Hertaux mi piace secondo me è molto meglio di Yanga Mbiwa. Bisogna vedere l'Udinese a quanto lo da via.


----------



## devils milano (8 Agosto 2015)

Yanga Mbiwa è già piu forte di tutti i difensori che abbiamo in rosa...mio dio mi ricordo il teatrino di qualche anno fa in cui lo volevano prendere cercando di risparmiare il piu possibile sul prezzo ( e nel frattempo, si mettevano in giro le voci secondo cui Niccolin, patron del Montpellier voleva 20 milioni )..peccato che sei mesi dopo vennero sbugiardati quando venne ceduto al Newcastle per pochi milioni...


----------



## Renegade (8 Agosto 2015)

DMZtheRockBear ha scritto:


> Hertaux mi piace secondo me è molto meglio di Yanga Mbiwa. Bisogna vedere l'Udinese a quanto lo da via.



E chissà non ripercorra le orme dell'affare Benatia. Glik ed Hertaux sono forse i difensori più sottovalutati della Serie A. Se la Roma cede Yanga e prende il friuliano compie un ottimo upgrade. Mbiwa è scandaloso quanto Zapata.


----------



## Splendidi Incisivi (8 Agosto 2015)

Stanno sbolognando tutti i cessi, prima Astori, poi Yanga... intanto hanno Manolas-Castan titolari che sono un'ottima coppia, meglio ancora se prenderanno Ortò come prima alternativa. La Roma sta facendo uno squadrone, non dico quella cosa perché la Juve vincerà per sempre ma la Roma ha veramente una grande squadra adesso...


----------



## danyrossonera (8 Agosto 2015)

Bene così salta pure romagnoli..


----------



## Renegade (8 Agosto 2015)

danyrossonera ha scritto:


> Bene così salta pure romagnoli..



Romagnoli è nostro da due mesi. Non esiste che salti. La Roma ogni anno cede pezzi importanti, anche quest'anno sarà così. Tra l'altro da noi pensano solo a difesa e attacco, mai al centrocampo. Quindi arriverà sicuro.


----------



## DMZtheRockBear (8 Agosto 2015)

Renegade ha scritto:


> E chissà non ripercorra le orme dell'affare Benatia. Glik ed Hertaux sono forse i difensori più sottovalutati della Serie A. Se la Roma cede Yanga e prende il friuliano compie un ottimo upgrade. Mbiwa è scandaloso quanto Zapata.
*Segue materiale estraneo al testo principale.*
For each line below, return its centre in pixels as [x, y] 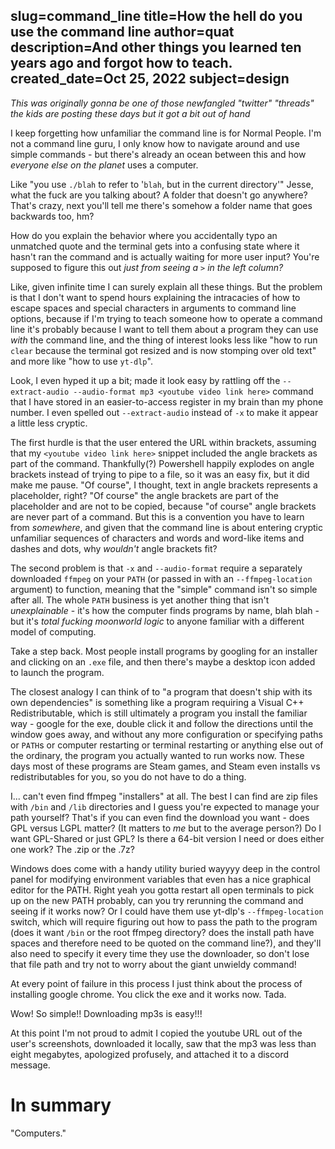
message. [30, 1065]
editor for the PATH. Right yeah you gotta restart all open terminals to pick [162, 890]
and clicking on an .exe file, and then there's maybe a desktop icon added [163, 661]
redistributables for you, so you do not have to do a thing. [128, 776]
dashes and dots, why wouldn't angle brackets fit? [114, 548]
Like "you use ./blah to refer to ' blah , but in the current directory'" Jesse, [162, 184]
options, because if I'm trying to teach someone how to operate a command [166, 318]
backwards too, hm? [52, 216]

Concordo su tutta la linea.


----------



## danyrossonera (8 Agosto 2015)

Speriamo che sia una farsa anche perché quell è scarso come pochi tutto fisico niente testa...
10M è una rapina! Allora Paletta ne vale 20 !


----------



## Ma che ooh (8 Agosto 2015)

Yanga, grazie di tutto per il gol al derby, ma ciao.
P.s abbiamo vinto il Trofeo delle arance


----------



## TheZio (9 Agosto 2015)

Splendidi Incisivi ha scritto:


> Stanno sbolognando tutti i cessi, prima Astori, poi Yanga... intanto hanno Manolas-Castan titolari che sono un'ottima coppia, meglio ancora se prenderanno Ortò come prima alternativa. La Roma sta facendo uno squadrone, non dico quella cosa perché la Juve vincerà per sempre ma la Roma ha veramente una grande squadra adesso...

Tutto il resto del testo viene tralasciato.